By definition, bierschnapps, alt. bierschnaps, Bierbrand, eau-de-vie de bière, is a spirit distilled from beer. Traditionally, breweries in Germany, Austria, Switzerland, Belgium and parts of France had small stills they used to distill their excess beer to avoid spoilage. In most cases, the spirit was un-aged resulting in a style of spirit not unlike a fruit brandy.
You might be thinking: But wait! Isn’t whiskey is a spirit distilled from beer? In the most simple terms, when water is added to grain and allowed to ferment the resulting liquid is beer. When beer is distilled, the resulting liquid is (un-aged) whiskey. So, what is the difference between bierschnapps and whiskey?

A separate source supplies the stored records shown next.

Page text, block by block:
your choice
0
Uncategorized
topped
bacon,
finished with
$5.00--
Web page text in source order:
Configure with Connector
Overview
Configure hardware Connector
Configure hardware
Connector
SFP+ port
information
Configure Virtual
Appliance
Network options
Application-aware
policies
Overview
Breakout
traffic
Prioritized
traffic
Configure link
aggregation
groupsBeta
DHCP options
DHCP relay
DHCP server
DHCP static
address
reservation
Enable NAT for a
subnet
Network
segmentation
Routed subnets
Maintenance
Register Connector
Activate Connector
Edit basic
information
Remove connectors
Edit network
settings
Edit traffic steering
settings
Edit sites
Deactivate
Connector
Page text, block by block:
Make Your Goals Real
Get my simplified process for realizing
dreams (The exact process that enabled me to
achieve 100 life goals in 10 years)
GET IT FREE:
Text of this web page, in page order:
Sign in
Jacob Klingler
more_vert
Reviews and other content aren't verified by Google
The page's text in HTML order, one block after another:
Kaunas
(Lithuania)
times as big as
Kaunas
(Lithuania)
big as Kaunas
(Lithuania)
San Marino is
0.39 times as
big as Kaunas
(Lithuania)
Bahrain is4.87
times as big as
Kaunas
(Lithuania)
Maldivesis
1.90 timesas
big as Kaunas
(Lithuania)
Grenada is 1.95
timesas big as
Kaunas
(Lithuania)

The distinction lies in the use of hops—the dried flowers of the hop vine used to preserve and flavor beer destined for a bottle, can or keg–and also, the distillation process.
In that we are always looking to release experimental spirits that push the boundaries of rigidly-defined categories, the first release of our Distiller’s Workshop Bierschnapps—while it doesn’t strictly adhere to the characteristics of a traditional bierschnapps—pays homage to the Western European brewers’ tradition. When Fort George Brewing reached out to us in the Summer of 2013 looking to free up some kegs of a Belgian IPA that had been aged in Wild Turkey barrels and then dry hopped–an earlier iteration of this Fall 2013 release–we knew it was destined for a bierschnapps-like spirit rather than a whiskey.

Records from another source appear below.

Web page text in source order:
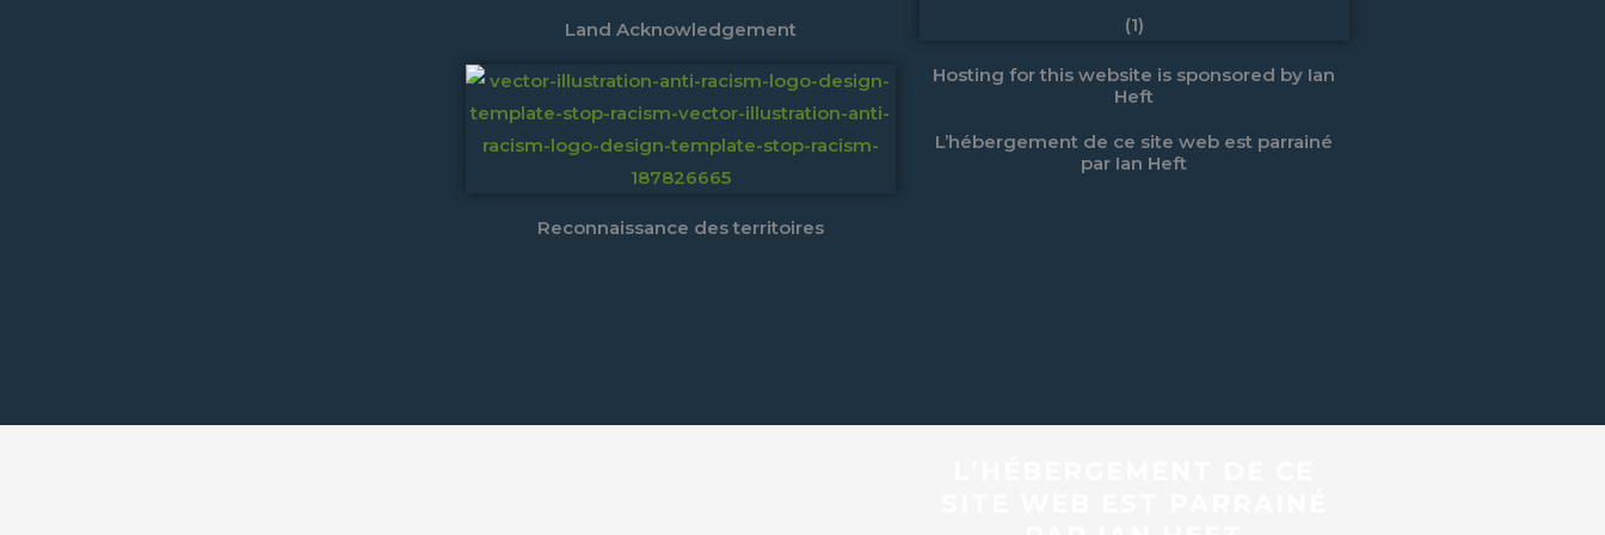
Land Acknowledgement
Reconnaissance des territoires
Hosting for this website is sponsored by Ian
Heft
L’hébergement de ce site web est parrainé
par Ian Heft
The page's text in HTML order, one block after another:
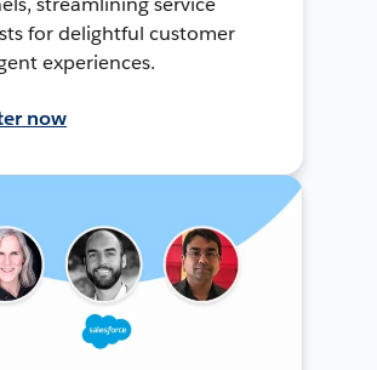
for delightful customer
experiences.
now

The distillation and aging process is much different from one we would use for making whiskey. We took the supremely hoppy Fort George Belgian IPA and distilled it in a style much like our New Deal Pear Brandy, resulting in a cleaner spirit without the rough edges of a whiskey meant for American-style barrel aging. We vatted it and let it sit for several years. Then we put it in second-fill rye whiskey barrels where it aged for 4.5 years. A new American Oak char barrel would have stripped the spirit of the complex floral components from the Belgian yeast and dominant hop notes characteristic of an Imperial IPA.
While we enjoy sipping our bierschnapps neat or on a rock, it also plays well in this Grainhound cocktail, a variation on a Salty Dog that highlights the grassy hops and floral complexity of the bierschnapps.
- 1 1/2 Distiller’s Workshop Bierschnapps
- 3/4 oz fresh-squeezed grapefruit juice
- 3/4 oz simple syrup (1:1 ratio)
Salt the rim of a rocks glass and set aside.
Add ingredients to a shaker, add ice, shake well and pour into rocks glass with salted rim.